--- Material for the task Enclosed Below ---
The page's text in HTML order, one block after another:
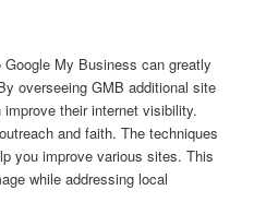
My Business can greatly
overseeing GMB additional site
their internet visibility.
and faith. The techniques
you improve various sites. This
while addressing local
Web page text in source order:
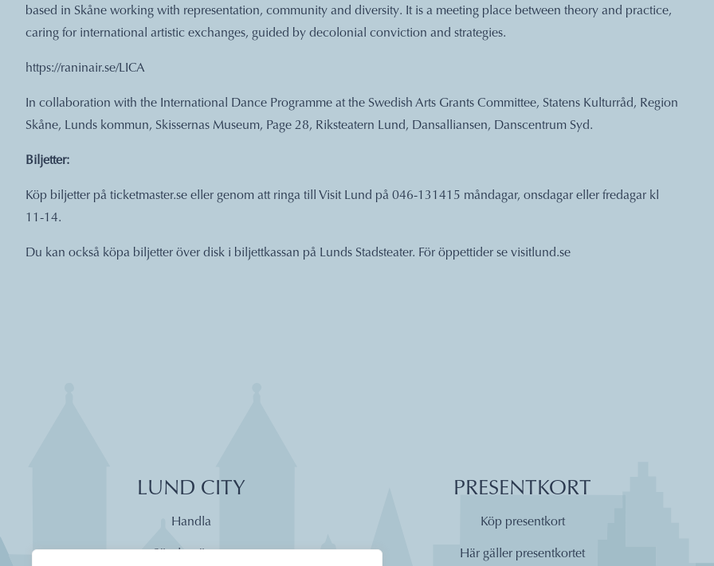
--- End of Enclosed Material for the task ---
The records above are to be set down exactly as written, with no images.

-- Answer section --
The page's text in HTML order, one block after another:
My Business can greatly
overseeing GMB additional site
their internet visibility.
and faith. The techniques
you improve various sites. This
while addressing local
Web page text in source order:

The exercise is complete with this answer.